Dexter Weinblut, deputy Director of Outrageous, regarded his boss. “But, Marv,” he said with a hint of rectitude, “we just can’t go through with this. This might be an effective drug!”
"And an inexpensive one! Remember, all our money comes from the fact that cancer drugs are expensive! The pharmaceutical companies that fund our programs! The people who stand up and volunteer hundreds of millions every year! The academic community that runs our protocols! Even the hick members of Congress who want to start giving us public funds!”

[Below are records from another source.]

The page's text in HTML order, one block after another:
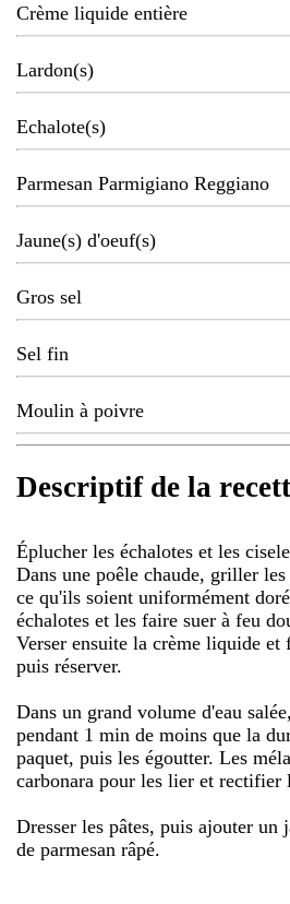
Crème liquide entière
Lardon(s)
Echalote(s)
Parmesan Parmigiano Reggiano
Jaune(s) d'oeuf(s)
Gros sel
Sel fin
Moulin à poivre
Descriptif de la
Éplucher les échalotes et les
Dans une poêle chaude, griller
ce qu'ils soient uniformément
échalotes et les faire suer à feu
Verser ensuite la crème liquide et
puis réserver.
Dans un grand volume d'eau
pendant 1 min de moins que la
paquet, puis les égoutter. Les
carbonara pour les lier et rectifier
Dresser les pâtes, puis ajouter un
de parmesan râpé.
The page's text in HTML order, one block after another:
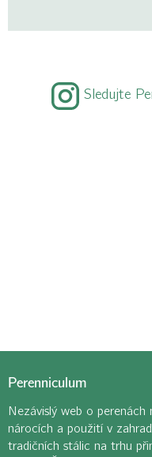
Sledujte
Perenniculum
Nezávislý web o
nárocích a použití v
tradičních stálic na trhu

“But Marv, if they ever catch wind of—”
“They won’t! By the time we’re through with ‘blueberry lincture,’ they won’t want to hear those two words again!
“And that goes for the Boom-Bay Cancer Institute!” Dairywhimple asserted.

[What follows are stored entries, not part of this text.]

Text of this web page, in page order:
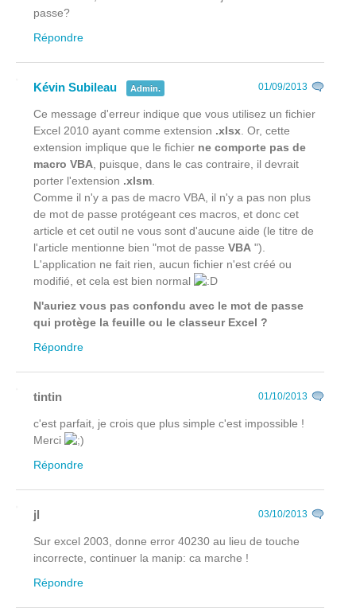
passe?
Répondre
Kévin Subileau Admin. 01/09/2013
Ce message d'erreur indique que vous utilisez un fichier
Excel 2010 ayant comme extension .xlsx . Or, cette
extension implique que le fichier ne comporte pas de
macro VBA , puisque, dans le cas contraire, il devrait
porter l'extension .xlsm
Comme il n'y a pas de macro VBA, il n'y a pas non plus
de mot de passe protégeant ces macros, et donc cet
article et cet outil ne vous sont d'aucune aide (le titre de
l'article mentionne bien "mot de passe VBA ").
L'application ne fait rien, aucun fichier n'est créé ou
modifié, et cela est bien normal
N'auriez vous pas confondu avec le mot de passe
qui protège la feuille ou le classeur Excel ?
Répondre
tintin 01/10/2013
c'est parfait, je crois que plus simple c'est impossible !
Merci
Répondre
jl 03/10/2013
Sur excel 2003, donne error 40230 au lieu de touche
incorrecte, continuer la manip: ca marche !
Répondre
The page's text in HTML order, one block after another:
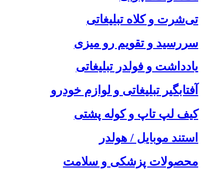
تی‌شرت و کلاه تبلیغاتی
سررسید و تقویم رو میزی
یادداشت و فولدر تبلیغاتی
آفتابگیر تبلیغاتی و لوازم خودرو
کیف لپ تاپ و کوله پشتی
استند موبایل / هولدر
محصولات پزشکی و سلامت

“But, Boss. They’re a legitimate cancer institute—even though they’re tiny. What’s wrong with them?”
“They’re the ones that developed ‘blueberry lincture,’ you idiot. Do you want the public to begin thinking that a small institute located on an obscure lagoon in Michigan has developed a cancer drug—from blueberries of all things—that is eclipsing our work, when Congress is getting ready to shell big bucks out of its pockets for us?”
“But, Marv. It’s a legitimate drug. A phtheric alcohol extract fraction of blueberry skin, I’m told.”
“Yes, and it works! We’ve already tested it in mice. But if the news gets out—a small institute on a small budget coming up with the first drug that’s useful against all cancers—it’ll wreck our cancer program. Our institute will really become ‘Outrageous.’ We won’t get any big money from Congress. We won’t be the national leader of cancer research anymore. And we won’t be the world’s clinical headquarters of cancer treatment.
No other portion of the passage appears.